Salut tout le monde, j'espère que vous allez bien, je vous mets le chapitre un peu en retard parce que je suis une double beta, alors ça fait un paquet de boulot ! Enfin, il était fini depuis bien longtemps, honnêtement, je n'aurais pas pu le finir à temps sinon !

Typographie:

Gras / Italique : Il s'agit du très court instant pendant lequel le second de Loki revient en lui, le reste du temps, il fait sa vie, hein...

Italique: Souvenirs, souvenirs !

Gras: Simplement, le second de Loki.

et enfin l'écriture traditionnelle revient au récit, sachant que les "..." sont les dialogues.


J'espère que vous aimerez !

Bonne lecture !


Ragnarök


Chapitre 8: La Galaxie d'Attilan et le Royaume d'Asgard


Je ne dormais pas. Il était peut-être minuit, peut-être une heure du matin, mais je ne dormais pas.

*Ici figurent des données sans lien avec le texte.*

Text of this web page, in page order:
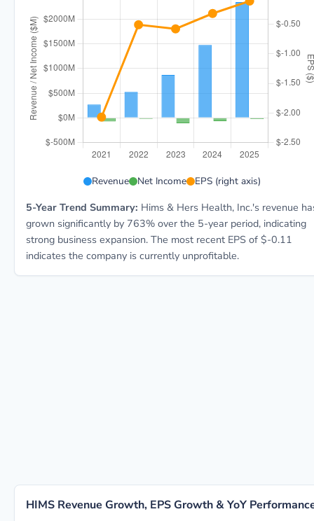
Revenue Net Income EPS (right axis)
5-Year Trend Summary: Hims & Hers Health, Inc.'s revenue
grown significantly by 763% over the 5-year period, indicating
strong business expansion. The most recent EPS of $-0.11
indicates the company is currently unprofitable.
HIMS Revenue Growth, EPS Growth & YoY
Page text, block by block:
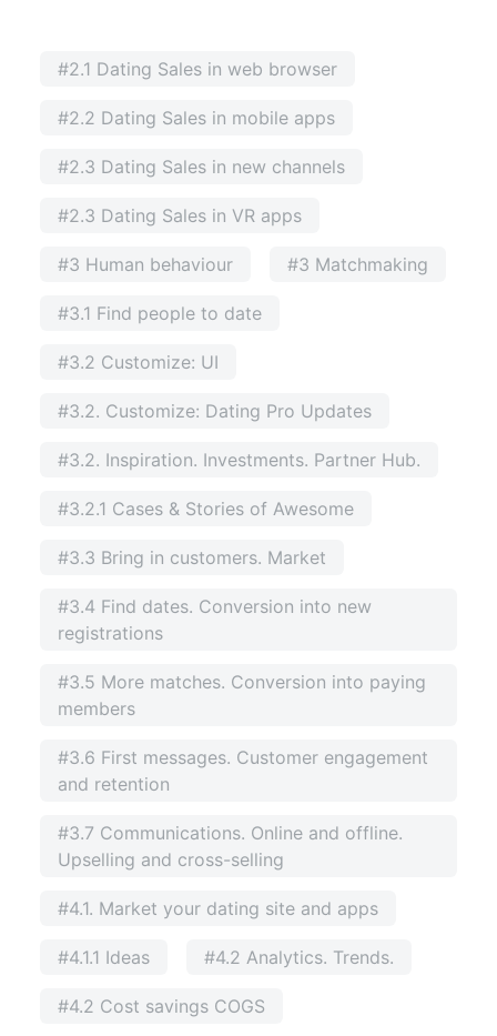
#2.1 Dating Sales in web browser
#2.2 Dating Sales in mobile apps
#2.3 Dating Sales in new channels
#2.3 Dating Sales in VR apps
#3 Human behaviour #3 Matchmaking
#3.1 Find people to date
#3.2 Customize: UI
#3.2. Customize: Dating Pro Updates
#3.2. Inspiration. Investments. Partner Hub.
#3.2.1 Cases & Stories of Awesome
#3.3 Bring in customers. Market
#3.4 Find dates. Conversion into new
registrations
#3.5 More matches. Conversion into paying
members
#3.6 First messages. Customer engagement
and retention
#3.7 Communications. Online and offline.
Upselling and cross-selling
#4.1. Market your dating site and apps
#4.1.1 Ideas #4.2 Analytics. Trends.
#4.2 Cost savings COGS

Parce que quand j'essayais, je tremblais. J'avais peur. Le monstre étant sorti de mon corps il y avait à peine quelques heures, je me sentais vide depuis, je sentais qu'il me manquait quelque chose. Peut-être une identité, puisque l'autre m'avait prit la mienne. Je ne savais pas vraiment.

J'étais de nouveau dans ce cachot immense, encore parsemé de mon propre sang que Thanos avait fait couler cinq ans auparavant. Je sentais une immense faiblesse me prendre en cet endroit maudit. Mes chaînes étaient lourdes, tout comme mon cœur. J'avais tout perdu. Fenrir, Jurg, Thor, Òd, et certainement d'autres dont pour le moment j'ignorais l'identité.

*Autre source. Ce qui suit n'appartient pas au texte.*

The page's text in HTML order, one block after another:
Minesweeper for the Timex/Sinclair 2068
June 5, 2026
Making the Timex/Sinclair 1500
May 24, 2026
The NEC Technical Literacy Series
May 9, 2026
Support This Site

Peut-être qu'eux aussi n'en avaient pas. Comment savoir ?

Un grincement de porte se manifesta devant moi, tandis que le monstre Loki venait de se placer devant moi. Il semblait satisfait. Je le détestais tellement. Je n'osais même pas imaginé ce qu'ils avaient fait, avec Thor. Ce que j'avais fait avec Thor, d'ailleurs. Malgré sa sortie de mon corps originel, il a gardé mon identité et mon apparence.

"Alors, mon second, on s'amuse bien ? On fait danser les chaînes ?"

"Monstre, je t'ordonne de te taire ! Tu es encore moi à ce que je sache !"

"Hey, man, tu croyais franchement que j'allais t'obéir ? Non ! C'est fini ! C'est l'heure de mon règne à moi maintenant ! Tu vas être gentil, d'accord, et accepter de mourir, comme le bon petit soumis que tu es depuis toujours."

Je m'agitais, tentant de sortir de mes chaînes, mais elles étaient même trop lourdes pour que je puisse soulever du sol mes poings. Je serrais les dents, m'approchant difficilement de son visage. "Libère moi."

"Tu t'es vu ? Jamais !"

"Libère moi !"

"Fais danser tes chaînes, que crois-tu que tu vas faire dehors ? Que tu vas me tuer ? Mais je suis plus fort déjà que tu ne le seras jamais dans ta vie !"

"Je t'en prie ! Ecoute moi ! Thanos va tout détruire si je reste ici, je dois partir ! Et même que... Tu vas m'accompagner."

Il recula, étonné, mais surtout moqueur. "Qui ça, moi ? Non !"

"Alors meurs." En un tour de magie, mes chaînes étaient au sol, et j'étais debout devant lui. "Moi, je m'en vais, avec ou sans toi."

"Tu n'as pas peur que je te balance ?"

Un sourire malin imprégna mes lèvres gercées. "Non, parce que si tu le fais, tu seras toi-même puni pour ne pas m'avoir surveillé alors que tu étais devant moi."

"Ah - euh - Oui, tu as raison, mais - euh - Bon, comme tu veux. Quand est-ce qu'on part ?"

Mes yeux brillant du plus beau vert, je me tournais vers lui, le regardant gentiment mais avec détermination. "On part maintenant, crois-tu que je vais attendre ?"


Jane était arrivée depuis quelques jours au palais d'Odin, et elle se portait à merveille. Elle semblait enceinte, j'en déduisais simplement que Thor avait eu le droit à sa nuit. Je regardais autour, m'avançant vers la porte d'or massif, et la poussa, pour arriver juste devant le Grand Roi d'Asgard, le Tout Puissant, le Meilleur de tous...

... Thor.

Je me mettais à genoux - par obligation bien sûr - et le saluait avec bienveillance - ça aussi -.

"Loki Laufeyson, que fais-tu à Asgard d'où tu es bannis ?"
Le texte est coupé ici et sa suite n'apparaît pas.